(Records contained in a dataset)
-=-=-
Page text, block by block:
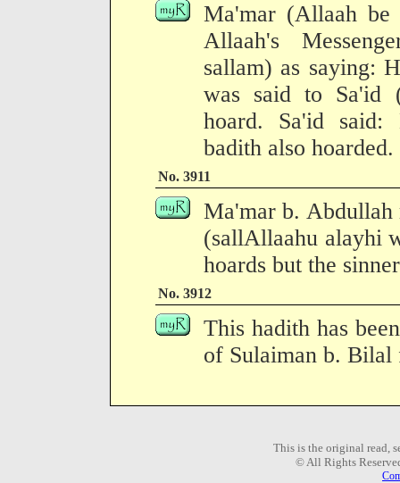
Ma'mar (Allaah be
Allaah's
sallam) as saying:
was said to Sa'id
hoard. Sa'id said:
badith also hoarded.
No. 3911
Ma'mar b. Abdullah
(sallAllaahu alayhi
hoards but the
No. 3912
This hadith has
of Sulaiman b. Bilal
This is the original read,
© All Rights
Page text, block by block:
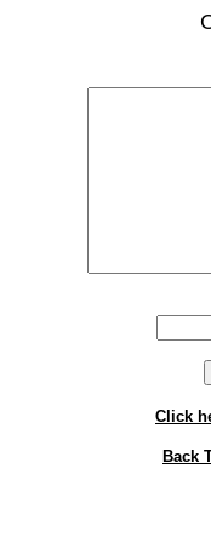
Click
Back
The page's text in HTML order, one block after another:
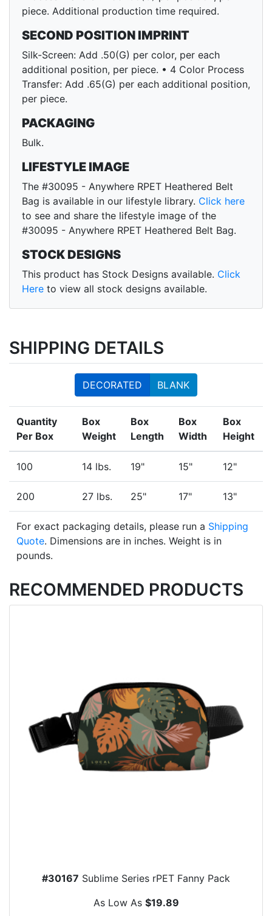
piece. Additional production time required.
SECOND POSITION IMPRINT
Silk-Screen: Add .50(G) per color, per each
additional position, per piece. • 4 Color Process
Transfer: Add .65(G) per each additional position,
per piece.
PACKAGING
Bulk.
LIFESTYLE IMAGE
The #30095 - Anywhere RPET Heathered Belt
Bag is available in our lifestyle library. Click here
to see and share the lifestyle image of the
#30095 - Anywhere RPET Heathered Belt Bag.
STOCK DESIGNS
This product has Stock Designs available. Click
Here to view all stock designs available.
SHIPPING DETAILS
DECORATED BLANK
Quantity
Per Box
Box
Weight
Box
Length
Box
Width
Box
Height
100 14 lbs. 19" 15" 12"
200 27 lbs. 25" 17" 13"
For exact packaging details, please run a Shipping
Quote. Dimensions are in inches. Weight is in
pounds.
RECOMMENDED PRODUCTS
#30167 Sublime Series rPET Fanny Pack
As Low As $19.89
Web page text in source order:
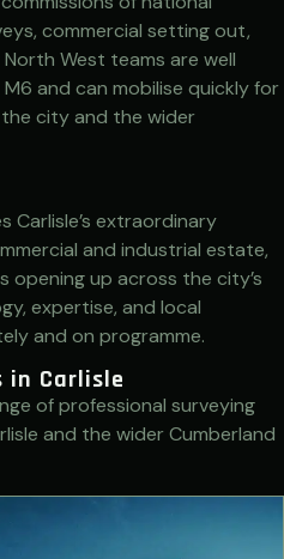
commercial setting out,
West teams are well
and can mobilise quickly for
city and the wider
Carlisle’s extraordinary
and industrial estate,
opening up across the city’s
expertise, and local
and on programme.
in Carlisle
of professional surveying
and the wider Cumberland
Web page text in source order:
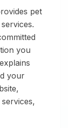
pet
you
your
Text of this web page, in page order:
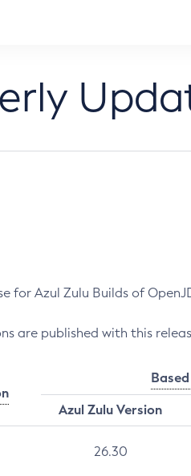
Azul Zulu Builds of
are published with this
Azul Zulu Version
26.30
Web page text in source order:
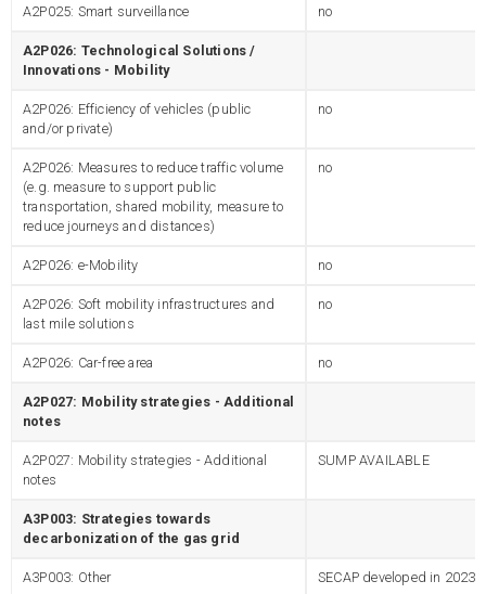
A2P025: Smart surveillance no
A2P026: Technological Solutions /
Innovations - Mobility
A2P026: Efficiency of vehicles (public
and/or private)
no
A2P026: Measures to reduce traffic volume
(e.g. measure to support public
transportation, shared mobility, measure to
reduce journeys and distances)
no
A2P026: e-Mobility no
A2P026: Soft mobility infrastructures and
last mile solutions
no
A2P026: Car-free area no
A2P027: Mobility strategies - Additional
notes
A2P027: Mobility strategies - Additional
notes
SUMP AVAILABLE
A3P003: Strategies towards
decarbonization of the gas grid
A3P003: Other SECAP developed in 2023
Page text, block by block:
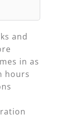
and
in as
hours
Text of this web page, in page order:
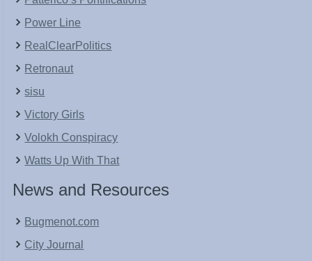
Power Line
RealClearPolitics
Retronaut
sisu
Victory Girls
Volokh Conspiracy
Watts Up With That
News and Resources
Bugmenot.com
City Journal
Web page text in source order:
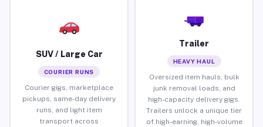
SUV / Large Car
COURIER RUNS
Courier gigs, marketplace
pickups, same-day delivery
runs, and light item
transport across
Trailer
HEAVY HAUL
Oversized item hauls, bulk
junk removal loads, and
high-capacity delivery gigs.
Trailers unlock a unique tier
of high-earning, high-volume
-=-=-
Required work: Copy every line of the data where "Carlisle" is found.

Finished exercise:
Carlisle’s extraordinary
in Carlisle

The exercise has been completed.